Śledztwo po tej zbrodni od początku koncentrowało się na osobie Jana P. Ślady odkryte w mieszkaniu wykluczały bowiem motyw rabunkowy i wskazywały, że dokonał tego ktoś znajomy.
Policja bardzo szybko zatrzymała mężczyznę, a prokuratura postawiła mu zarzut podwójnego zabójstwa. Podejrzany został aresztowany, konsekwentnie nie przyznawał się jednak do zbrodni. Po kilku miesiącach, gdy były już znane wyniki badań (m.in. odcisków palców oraz DNA ze znalezionych w mieszkaniu włosów), okazało się, że nie ma jednoznacznych dowodów, którymi można w sądzie poprzeć akt oskarżenia przeciwko zatrzymanemu. Mężczyzna opuścił więc areszt.

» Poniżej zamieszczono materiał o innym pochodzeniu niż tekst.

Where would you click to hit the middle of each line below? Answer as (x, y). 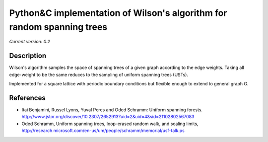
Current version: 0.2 (30, 42)
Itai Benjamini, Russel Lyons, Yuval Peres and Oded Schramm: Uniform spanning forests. (112, 110)
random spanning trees (58, 27)
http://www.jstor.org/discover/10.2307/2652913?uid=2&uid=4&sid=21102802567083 (108, 117)
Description (28, 56)
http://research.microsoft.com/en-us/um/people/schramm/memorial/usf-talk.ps (103, 131)
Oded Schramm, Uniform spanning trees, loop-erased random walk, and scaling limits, (110, 124)
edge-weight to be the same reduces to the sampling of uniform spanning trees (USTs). (99, 74)
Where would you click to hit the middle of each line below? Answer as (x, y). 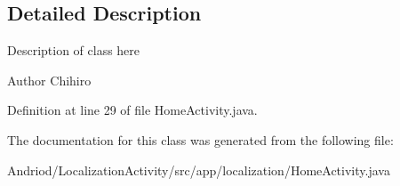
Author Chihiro (49, 80)
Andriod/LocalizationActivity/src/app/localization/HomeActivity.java (199, 170)
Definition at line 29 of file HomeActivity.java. (132, 110)
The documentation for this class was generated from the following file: (200, 139)
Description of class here (74, 50)
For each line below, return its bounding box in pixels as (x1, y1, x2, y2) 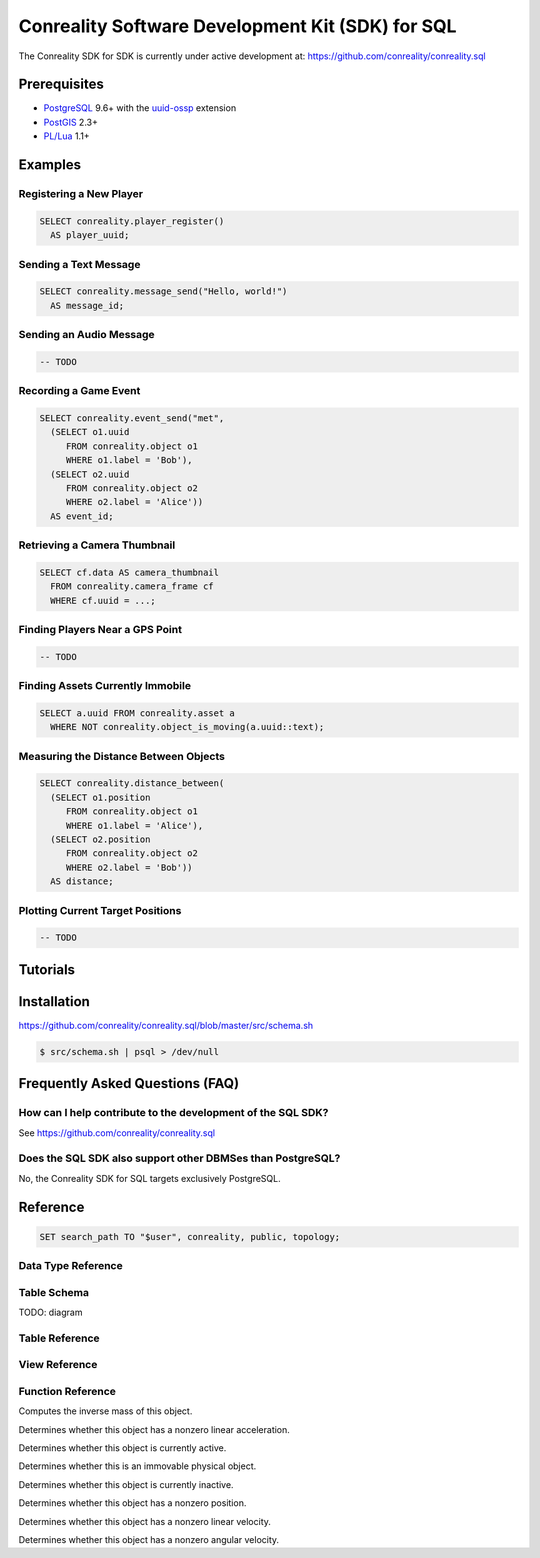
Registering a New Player (18, 187, 144, 201)
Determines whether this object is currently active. (18, 1442, 227, 1454)
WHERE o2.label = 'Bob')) (65, 861, 194, 873)
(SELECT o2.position (50, 834, 151, 845)
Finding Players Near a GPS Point (18, 623, 182, 637)
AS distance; (50, 876, 114, 887)
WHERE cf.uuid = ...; (50, 595, 157, 606)
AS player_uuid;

Po kolejnych kilku miesiącach śledztwa prokuratura doszła do wniosku, że przy dotychczasowych dowodach sprawcy zabójstwa nie da się ustalić i umorzyła postępowanie. Postanowienie to zaskarżył jednak ojciec zamordowanej. Wznowiono więc śledztwo i po przeprowadzeniu dodatkowych badań biegłych, zdecydowano się skierować do sądu akt oskarżenia.
Ze względu na charakter sprawy, wynikający m.in. z intymnych stosunków ofiary i oskarżonego, proces w pierwszej instancji toczył się przy drzwiach zamkniętych. Jan P. odpowiadał jednak z wolnej stopy. Do aresztu trafił wprost z białostockiego sądu okręgowego, po ogłoszeniu wyroku w pierwszej instancji.